Data for this exercise »
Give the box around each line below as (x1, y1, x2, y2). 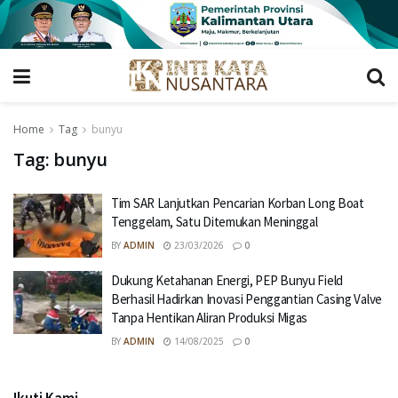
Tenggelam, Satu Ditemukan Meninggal (111, 213, 318, 231)
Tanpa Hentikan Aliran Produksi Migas (111, 308, 308, 326)
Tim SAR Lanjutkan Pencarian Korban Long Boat (111, 195, 364, 212)
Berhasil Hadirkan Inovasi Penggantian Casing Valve (111, 290, 382, 307)
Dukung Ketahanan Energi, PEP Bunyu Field (111, 271, 343, 289)

About this exercise » Retype exactly the line with "Berhasil Hadirkan Inovasi" and each line after it until the records end, and include no other line.

Expected answer »
Berhasil Hadirkan Inovasi Penggantian Casing Valve (111, 290, 382, 307)
Dukung Ketahanan Energi, PEP Bunyu Field (111, 271, 343, 289)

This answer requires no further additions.